The paper introduces Tail Stratified Sampling (TSS), a novel method for efficiently estimating rare failure probabilities by focusing sampling efforts on the distribution tails, improving reliability analysis accuracy and computational efficiency.

Contribution

It presents the TSS estimator, a versatile stratified sampling approach that directly targets distribution tails, enhancing failure probability estimation in complex systems.

Findings

TSS outperforms traditional methods in various analytical examples.

TSS effectively estimates small failure probabilities with fewer evaluations.

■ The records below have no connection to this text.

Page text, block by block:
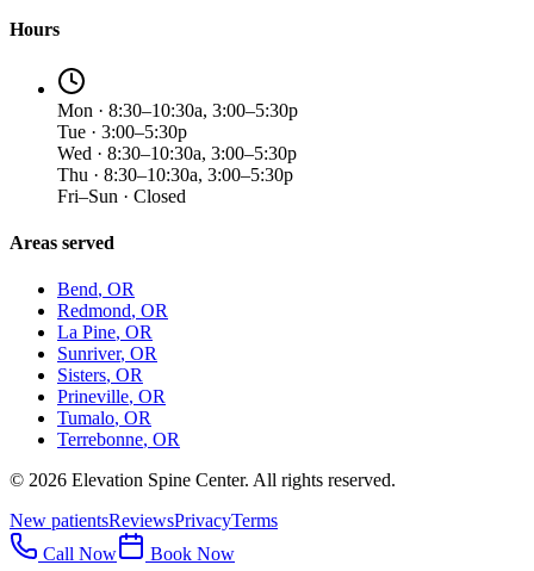
Hours
Mon · 8:30–10:30a, 3:00–5:30p
Tue · 3:00–5:30p
Wed · 8:30–10:30a, 3:00–5:30p
Thu · 8:30–10:30a, 3:00–5:30p
Fri–Sun · Closed
Areas served
Bend, OR
Redmond, OR
La Pine, OR
Sunriver, OR
Sisters, OR
Prineville, OR
Tumalo, OR
Terrebonne, OR
© 2026 Elevation Spine Center. All rights reserved.
New patientsReviewsPrivacyTerms
Call Now
Book Now

The method is applicable to high-dimensional reliability problems.

Abstract

To ensure that real-world infrastructure is safe and durable, systems are designed to not fail for any but the most rarely occurring parameter values. By only happening deep in the tails of the parameter distribution, failure probabilities are kept small. At the same time, it is essential to understand the risk associated with the failure of a system, no matter how unlikely. However, estimating such small failure probabilities is challenging; numerous system performance evaluations are necessary to produce even a single system state corresponding to failure, and each such evaluation is usually significantly computationally expensive. To alleviate this difficulty, we propose the Tail Stratified Sampling (TSS) estimator - an intuitive stratified sampling estimator for the failure probability that successively refines the tails of the system parameter distribution, enabling direct sampling of the tails, where failure is expected to occur. The most general construction of TSS is presented, highlighting its versatility and robustness for a variety of applications. The intuitions behind the formulation are explained, followed by a discussion of the theoretical and practical benefits of the method. Various details of the implementation are presented. The performance of the algorithm is then showcased through a host of analytical examples with varying failure domain geometries and failure probabilities as well as multiple numerical case studies of moderate and high dimensionality. To conclude, a qualitative comparison of TSS against the existing foundational variance-reduction methods for reliability analysis is presented, along with suggestions for future developments.